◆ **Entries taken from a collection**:
########################################

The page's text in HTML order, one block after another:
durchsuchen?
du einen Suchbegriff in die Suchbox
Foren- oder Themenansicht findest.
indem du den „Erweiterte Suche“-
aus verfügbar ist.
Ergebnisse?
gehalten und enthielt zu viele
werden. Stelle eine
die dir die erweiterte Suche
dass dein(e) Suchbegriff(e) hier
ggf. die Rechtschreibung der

########################################

◆ **Activity**:
Transcribe the records. Keep every word exactly as it stands.

◆ **Exercise solution**:
The page's text in HTML order, one block after another:
durchsuchen?
du einen Suchbegriff in die Suchbox
Foren- oder Themenansicht findest.
indem du den „Erweiterte Suche“-
aus verfügbar ist.
Ergebnisse?
gehalten und enthielt zu viele
werden. Stelle eine
die dir die erweiterte Suche
dass dein(e) Suchbegriff(e) hier
ggf. die Rechtschreibung der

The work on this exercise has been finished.